# CPA or Turbo Tax for Small Farms



## mlktrkdrvr (Dec 7, 2012)

We are trying to decide how to prepare our farm taxes this year. We have both filed farm in the past but this will be the first time we have filed for "this" farm and the first time together we will file. I usually use Turbo Tax free edition but that does not cover farm. Has anyone used the Turbo Tax Small Business edition and if so is it easy to use? Would I be better off to pay a CPA (last time it was over $300.00 for farm 7 years ago)? We did not MAKE any money off our small farm but have a lot of expenses. Anyone with some experience in this stuff that could give me opinions would be very appreciated. Thanks


----------



## ksalvagno (Oct 6, 2009)

When I had my farm business, I used a CPA. Make sure they know how to do it for farms. Well worth the money for me.


----------



## maple hill farm tina (Mar 14, 2010)

We use a CPA. It's worth the fee. Definitely.


----------



## farmchick897 (Jul 2, 2013)

I use Turbo Tax and you don't need the small business the deluxe doesn't say it covers Schedule F but it does. Good luck.


----------



## mlktrkdrvr (Dec 7, 2012)

What on average should I expect to pay a CPA? I kept excellent records for the first half of the year, then it got a little sketchy...


----------



## ptgoats45 (Nov 28, 2011)

I use Turbo Tax too and use the free edition.

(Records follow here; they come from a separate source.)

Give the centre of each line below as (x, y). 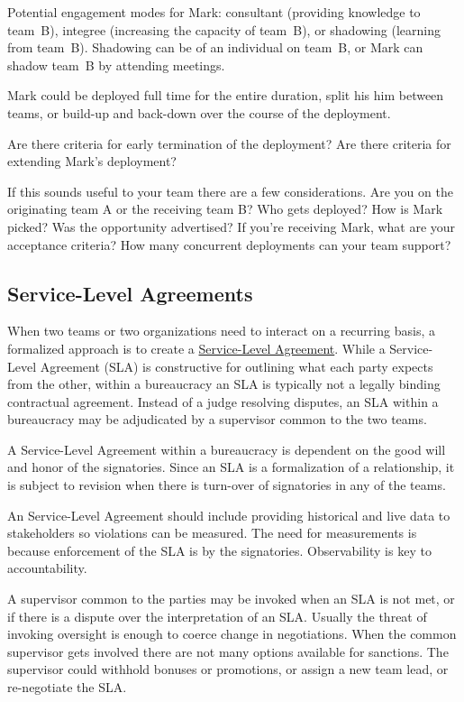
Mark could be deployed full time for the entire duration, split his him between (226, 95)
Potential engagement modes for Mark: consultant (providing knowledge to (214, 12)
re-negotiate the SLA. (67, 687)
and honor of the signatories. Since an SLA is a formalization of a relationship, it (231, 467)
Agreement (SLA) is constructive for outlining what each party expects (237, 366)
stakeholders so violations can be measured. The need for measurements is (212, 533)
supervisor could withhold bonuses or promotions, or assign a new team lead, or (228, 669)
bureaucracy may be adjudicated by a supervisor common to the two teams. (217, 419)
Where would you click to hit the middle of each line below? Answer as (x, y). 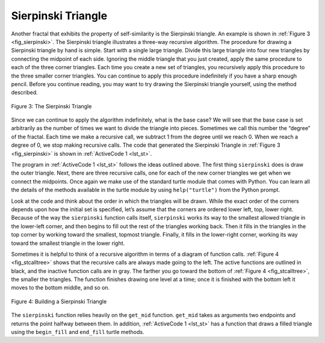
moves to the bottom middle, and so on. (60, 288)
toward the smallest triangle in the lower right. (68, 243)
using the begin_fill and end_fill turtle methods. (78, 332)
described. (25, 93)
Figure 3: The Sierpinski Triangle (51, 106)
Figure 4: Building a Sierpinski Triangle (59, 301)
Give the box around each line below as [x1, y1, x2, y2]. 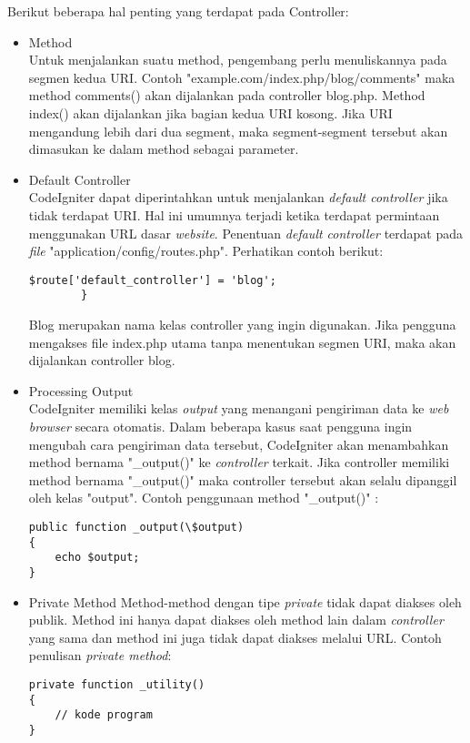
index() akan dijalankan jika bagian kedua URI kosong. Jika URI [28, 103, 393, 122]
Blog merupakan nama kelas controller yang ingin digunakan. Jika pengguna [28, 315, 456, 334]
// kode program [55, 708, 153, 722]
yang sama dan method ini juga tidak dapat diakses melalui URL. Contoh [28, 627, 442, 646]
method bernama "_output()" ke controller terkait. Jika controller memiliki [28, 453, 450, 472]
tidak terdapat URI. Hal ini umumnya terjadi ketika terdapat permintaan [28, 205, 440, 224]
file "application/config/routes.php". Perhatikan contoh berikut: [28, 241, 384, 260]
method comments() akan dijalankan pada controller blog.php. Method [28, 86, 425, 105]
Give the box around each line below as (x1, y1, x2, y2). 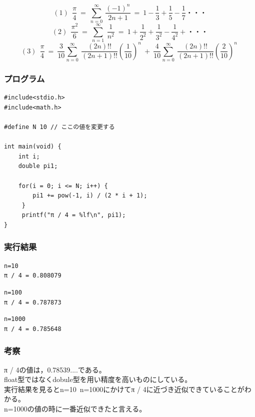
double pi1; (18, 162, 58, 170)
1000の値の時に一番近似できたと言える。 (13, 403, 146, 413)
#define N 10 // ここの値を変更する (4, 123, 115, 130)
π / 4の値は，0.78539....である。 (4, 364, 106, 374)
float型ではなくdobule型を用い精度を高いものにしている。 (4, 374, 192, 384)
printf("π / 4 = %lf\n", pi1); (21, 211, 126, 219)
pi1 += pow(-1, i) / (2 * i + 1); (32, 192, 147, 199)
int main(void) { (4, 143, 61, 150)
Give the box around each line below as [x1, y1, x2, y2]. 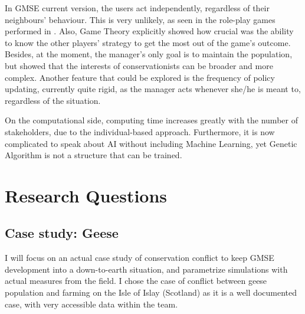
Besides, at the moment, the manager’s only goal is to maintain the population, [5, 48, 293, 60]
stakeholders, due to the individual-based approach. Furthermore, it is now [5, 125, 275, 138]
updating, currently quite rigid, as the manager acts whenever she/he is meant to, [5, 83, 301, 95]
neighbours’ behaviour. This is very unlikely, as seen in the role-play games [5, 13, 276, 25]
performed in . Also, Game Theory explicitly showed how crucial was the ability [5, 25, 294, 37]
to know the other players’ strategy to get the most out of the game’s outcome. [5, 36, 291, 48]
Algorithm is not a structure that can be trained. [5, 149, 182, 161]
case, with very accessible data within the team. [5, 297, 178, 310]
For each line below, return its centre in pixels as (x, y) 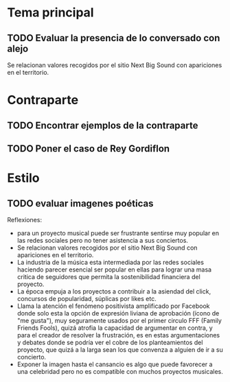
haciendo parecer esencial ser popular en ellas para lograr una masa (114, 270)
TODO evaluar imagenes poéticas (80, 203)
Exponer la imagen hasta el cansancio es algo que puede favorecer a (115, 364)
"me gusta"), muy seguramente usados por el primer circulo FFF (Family (119, 320)
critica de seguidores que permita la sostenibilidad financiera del (108, 276)
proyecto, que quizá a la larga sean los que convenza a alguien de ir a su (120, 349)
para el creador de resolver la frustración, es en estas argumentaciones (118, 335)
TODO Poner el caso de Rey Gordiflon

I like it, it walks you right through the whole process and helps make sure you have everything you need.


----------



## ksalvagno (Oct 6, 2009)

I paid $200 for the business and $150 for personal. But it is really going to depend on the CPA. The thing about a good CPA is that he knows all the deductions you can take.


----------



## AmandaRobinson (Jan 13, 2014)

I have used other online tax refund programs and some of them ask way to many questions but Free turbotax didn't and I was able to complete a single person filing with E-File in less than 20 minutes.


----------



## JamieAnn (Nov 6, 2013)

I used to prepare taxes, and honestly it is so important to go to someone knowledgable and ***up-to-date*** with their skills. I would absolutely go to a CPA who has continuing education credits and experience with farms. Each year they need cont. ed. credits, and one year one of the classes I took (at a university) to stay current was specifically about preparing taxes for farms. It truly is a specialization that the average tax preparer or even CPA isn't prepared to handle (in my opinion). That said, even with my prior knowledge and experience, I personally will go to a CPA this year because I know that my knowledge is now outdated because its been a couple years. Mistakes can easily cost more than you might save by doing them yourself.


----------



## Taffy (Dec 9, 2011)

We use QuickBooks for our farm. It's awesome. We have a CPA who is worth his weight in gold who does our taxes and advises us as needed throughout the year. The money we spend is well worth the value and piece of mind we get in return.


----------



## DMSMBoers (Dec 23, 2013)

I also use a CPA an cost me about 300.00 but so worth it. I know next to nothing about taxes an I am too afraid Id mess it up then the IRS would come calling!


----------